EXERCISE INSTRUCTIONS:
Every entry below should appear in the answer exactly as written, apart from the pictures.

#### DATA EXTRACT ####

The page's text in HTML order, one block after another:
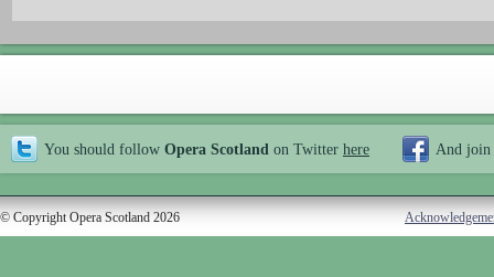
You should follow Opera Scotland on Twitter here And join
© Copyright Opera Scotland 2026
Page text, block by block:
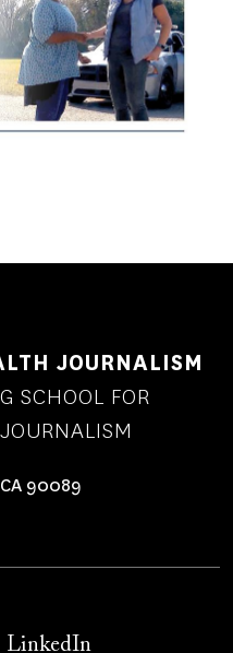
JOURNALISM
SCHOOL FOR
90089
LinkedIn

####

SOLUTION FOR THIS EXERCISE:
The page's text in HTML order, one block after another:
You should follow Opera Scotland on Twitter here And join
© Copyright Opera Scotland 2026
Page text, block by block:
JOURNALISM
SCHOOL FOR
90089
LinkedIn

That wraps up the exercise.